PROKAL.co, Jakarta— Satu konten berisi disinformasi, fitnah, dan kebencian (DFK) dapat melahirkan sejuta kebencian, bahkan mengoyak kepercayaan dan persaudaraan dalam masyarakat. Hal ini diungkapkan oleh Tenaga Ahli Utama Kantor Komunikasi Kepresidenan (Presidential Communication Office/PCO), Hariqo Wibawa Satria, menyusul maraknya konten DFK yang tersebar luas di media sosial.
Hariqo mencontohkan bagaimana rekayasa konten yang menggunakan teknologi kecerdasan buatan (AI), seperti video deepfake, bisa dengan cepat memicu kekisruhan publik. Salah satu contoh yang baru-baru ini mencuat adalah video palsu yang seolah-olah memperlihatkan Menteri Keuangan Sri Mulyani mengatakan "guru adalah beban negara." Video serupa juga sempat menggambarkan Presiden Prabowo Subianto menawarkan bantuan langsung tunai secara tidak resmi, yang ternyata juga hasil manipulasi digital.

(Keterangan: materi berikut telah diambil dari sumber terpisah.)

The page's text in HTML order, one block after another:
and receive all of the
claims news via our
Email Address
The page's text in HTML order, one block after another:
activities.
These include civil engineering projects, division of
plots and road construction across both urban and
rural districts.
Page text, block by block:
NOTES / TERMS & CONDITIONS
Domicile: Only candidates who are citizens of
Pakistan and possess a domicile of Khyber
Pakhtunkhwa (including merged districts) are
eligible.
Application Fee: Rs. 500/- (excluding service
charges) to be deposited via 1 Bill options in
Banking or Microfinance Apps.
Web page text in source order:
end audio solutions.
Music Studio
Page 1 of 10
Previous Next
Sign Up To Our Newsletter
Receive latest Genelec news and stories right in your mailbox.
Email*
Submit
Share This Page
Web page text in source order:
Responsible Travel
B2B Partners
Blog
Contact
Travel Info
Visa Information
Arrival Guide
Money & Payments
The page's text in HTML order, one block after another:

"Satu ulasan negatif berbasis fitnah terhadap sebuah rumah makan bisa membuat ribuan orang batal datang. Begitu juga satu video DFK terhadap tokoh agama atau pemimpin dapat menimbulkan jutaan kebencian. Satu peluru hanya membunuh satu orang. Tapi satu disinformasi bisa membunuh kepercayaan, merusak persaudaraan, bahkan masa depan bangsa,” ujar Hariqo.

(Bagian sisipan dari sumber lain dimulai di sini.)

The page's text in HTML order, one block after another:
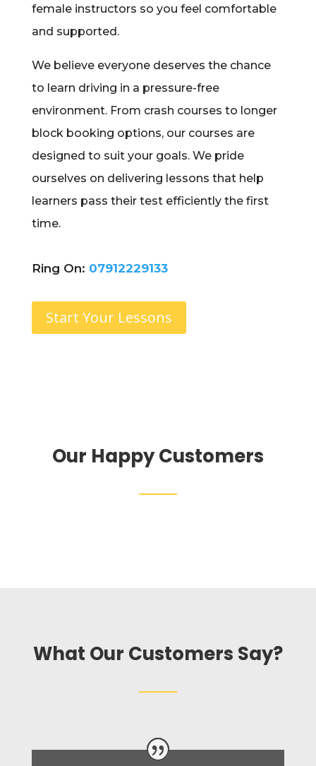
female instructors so you feel comfortable
and supported.
We believe everyone deserves the chance
to learn driving in a pressure-free
environment. From crash courses to longer
block booking options, our courses are
designed to suit your goals. We pride
ourselves on delivering lessons that help
learners pass their test efficiently the first
time.
Ring On: 07912229133
Start Your Lessons
Our Happy Customers
What Our Customers Say?
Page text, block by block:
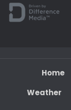
Home
Weather
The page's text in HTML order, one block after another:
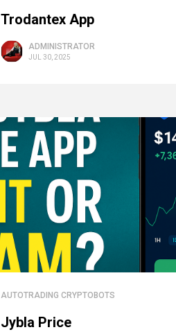
Trodantex App
ADMINISTRATOR
JUL 30, 2025
AUTOTRADING CRYPTOBOTS
Jybla Price
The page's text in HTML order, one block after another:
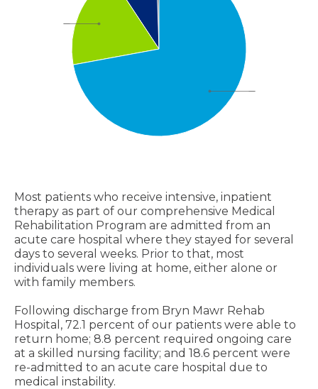
Most patients who receive intensive, inpatient
therapy as part of our comprehensive Medical
Rehabilitation Program are admitted from an
acute care hospital where they stayed for several
days to several weeks. Prior to that, most
individuals were living at home, either alone or
with family members.
Following discharge from Bryn Mawr Rehab
Hospital, 72.1 percent of our patients were able to
return home; 8.8 percent required ongoing care
at a skilled nursing facility; and 18.6 percent were
re-admitted to an acute care hospital due to
medical instability.
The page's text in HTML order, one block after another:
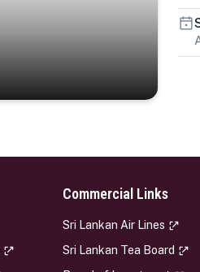
Commercial Links
Sri Lankan Air Lines
Sri Lankan Tea Board
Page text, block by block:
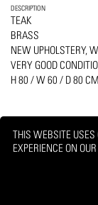
THIS WEBSITE USES
EXPERIENCE ON
DESCRIPTION
TEAK
BRASS
NEW UPHOLSTERY,
VERY GOOD
H 80 / W 60 / D 80 CM
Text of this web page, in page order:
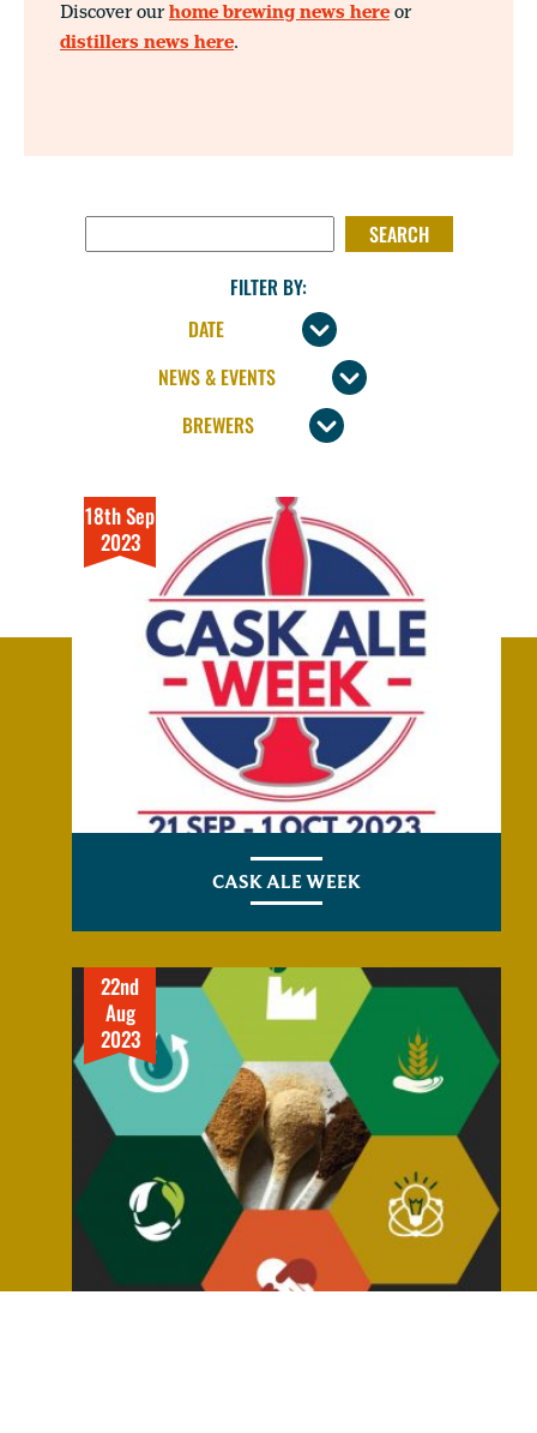
Discover ourhome brewing news hereor
distillers news here.
SEARCH FOR:
FILTER BY:
18th Sep
2023
CASK ALE WEEK
22nd
Aug
2023
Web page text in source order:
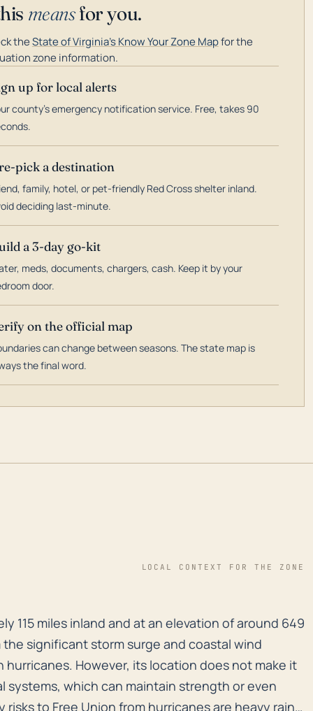
meansfor you.
theState of Virginia's Know Your Zone Mapfor the
zone information.
up for local alerts
county's emergency notification service. Free, takes 90
pick a destination
family, hotel, or pet-friendly Red Cross shelter inland.
deciding last-minute.
a 3-day go-kit
meds, documents, chargers, cash. Keep it by your
door.
on the official map
can change between seasons. The state map is
the final word.
LOCAL CONTEXT FOR THE ZONE
115 miles inland and at an elevation of around
115 miles inland and at an elevation of around 649
significant storm surge and coastal wind
However, its location does not make it
systems, which can maintain strength or even
to Free Union from hurricanes are heavy rain,

Hariqo merujuk Laporan Risiko Global 2025 dari World Economic Forum (WEF), yang menempatkan misinformasi dan disinformasi sebagai ancaman global nomor empat saat ini, dan diprediksi menjadi nomor satu pada tahun 2027. Laporan tersebut melibatkan lebih dari 900 pakar lintas sektor dari seluruh dunia, mulai dari akademisi, pelaku bisnis, pemerintah, hingga masyarakat sipil.
Menurutnya, ancaman DFK bukan sekadar teori. Ia menunjukkan dampak nyata dari penyebaran hoaks terhadap kehidupan masyarakat. Salah satu contohnya adalah angka kematian akibat COVID-19 di Amerika Serikat, yang menurut analisis Kaiser Family Foundation (2022), bisa berkurang hingga 234.000 jiwa jika semua orang dewasa divaksin. Namun, disinformasi vaksin yang tersebar luas berkontribusi pada tingginya angka penolakan vaksin, dan pada akhirnya, banyaknya kematian yang seharusnya bisa dicegah.
Hariqo juga menyoroti peristiwa kerusuhan besar yang melanda Inggris selama hampir dua pekan pada Agustus 2024. Kerusuhan itu dipicu oleh disinformasi terkait pembunuhan tiga anak perempuan di Southport. Di Los Angeles, Amerika Serikat, pada Juni 2025, kerusuhan massal juga pecah akibat kabar palsu mengenai operasi penegakan hukum imigrasi yang dikabarkan bersifat diskriminatif.
“Ini bukan isu sepele. Sudah banyak keluarga di seluruh dunia yang menangis karena disinformasi. Yang kita butuhkan sekarang adalah literasi digital yang kuat dan kolaborasi semua pihak untuk melawannya,” tegasnya.
Hariqo mengajak masyarakat Indonesia untuk tidak mudah terpancing dan terprovokasi oleh informasi yang belum terverifikasi. Menurutnya, penting bagi masyarakat untuk mengecek sumber, memahami konteks, dan tidak langsung menyebarkan informasi, terutama yang berbau sensasional.
“Kita semua punya peran. Jangan jadi bagian dari mata rantai penyebaran kebencian. Verifikasi sebelum membagikan. Kebenaran tidak membutuhkan kecepatan, tapi ketelitian,” tutup Hariqo.
Pemerintah menegaskan komitmennya dalam memerangi DFK dengan memperkuat kerja sama antar lembaga, termasuk Kementerian Komunikasi dan Informatika, aparat penegak hukum, serta platform digital untuk mempercepat penanganan konten berbahaya di dunia maya.